Correspondence

4309.  EBB & RB to Editor of The Evening Post

As published in The Brownings’ Correspondence, 26, 11.

Rome,

January 5, 1859.

Having seen a statement in the American newspapers [1] that Madame Mario, late Miss Jessie Meriton White, has arrived in the United States “recommended by the Brownings,” &c., &c., to lecture on “Orsini” and “Italian Politics,” we feel ourselves forced to explain distinctly that, with a strong personal affection and esteem for Madame Mario, and a love for liberty and the democracy still better known to all who know us, we yet entirely dissent both from her views of Orsini and her opinions upon Piedmont, considering that every attack on the Piedmontese government is levelled also against the general Italian cause. This is the first time we have noticed a printed observation on ourselves, and only a painful sense of duty constrains us to do so now.

Robert Browning.

Elizabeth Barrett Browning.

Text: The Evening Post (New York), 2 February 1859, p. 2. Reprinted in The Athenæum of 30 April 1859 (no. 1644, p. 584).

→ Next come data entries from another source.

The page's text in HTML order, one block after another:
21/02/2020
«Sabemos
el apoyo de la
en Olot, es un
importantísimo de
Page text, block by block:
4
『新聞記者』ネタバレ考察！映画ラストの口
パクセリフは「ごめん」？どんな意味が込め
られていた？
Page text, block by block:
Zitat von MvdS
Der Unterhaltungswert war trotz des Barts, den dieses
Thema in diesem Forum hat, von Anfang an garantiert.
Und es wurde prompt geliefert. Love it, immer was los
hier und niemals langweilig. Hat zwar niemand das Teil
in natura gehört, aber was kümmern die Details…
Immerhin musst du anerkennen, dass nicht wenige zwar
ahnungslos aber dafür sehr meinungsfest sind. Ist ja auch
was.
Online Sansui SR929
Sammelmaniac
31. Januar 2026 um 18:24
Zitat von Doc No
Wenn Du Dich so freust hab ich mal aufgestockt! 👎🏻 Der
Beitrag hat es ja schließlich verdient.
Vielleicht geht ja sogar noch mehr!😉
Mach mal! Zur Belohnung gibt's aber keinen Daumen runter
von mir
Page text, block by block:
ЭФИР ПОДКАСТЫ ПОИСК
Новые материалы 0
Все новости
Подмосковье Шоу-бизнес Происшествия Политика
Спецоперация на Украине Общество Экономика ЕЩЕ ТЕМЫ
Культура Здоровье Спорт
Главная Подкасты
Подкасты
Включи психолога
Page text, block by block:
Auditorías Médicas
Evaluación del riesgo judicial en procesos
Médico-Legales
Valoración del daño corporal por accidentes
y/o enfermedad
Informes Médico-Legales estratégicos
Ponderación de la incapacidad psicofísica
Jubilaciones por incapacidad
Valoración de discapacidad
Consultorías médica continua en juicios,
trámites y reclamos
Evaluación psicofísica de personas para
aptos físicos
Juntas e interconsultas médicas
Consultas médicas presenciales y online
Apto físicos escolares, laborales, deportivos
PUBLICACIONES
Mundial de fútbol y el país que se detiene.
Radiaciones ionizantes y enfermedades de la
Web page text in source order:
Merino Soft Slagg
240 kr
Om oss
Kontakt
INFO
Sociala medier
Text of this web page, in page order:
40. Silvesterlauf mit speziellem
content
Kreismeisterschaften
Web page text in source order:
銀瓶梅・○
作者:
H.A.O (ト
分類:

1. As indicated in letter 4398, this “statement” appeared as part of an article in the National Anti-Slavery Standard (4 December 1858), the official weekly newspaper of the American Anti-Slavery Society, published concurrently in New York and Philadelphia. The article reads, in part: “Jessie Meriton White … is about to repeat in this city [New York] and other places a course of lectures which have met with great success in England and Scotland, on the Religious, Social and Political Aspect of the Italian Question. Having been lately married, she is now known as Madame Mario. She comes highly recommended by many of her countrymen and countrywomen, well known and respected here; among others by Mrs. Mary Howitt, the Brownings, and Prof. and Mrs. Nichol of Glasgow” (p. 2). There was no mention of Orsini in the article.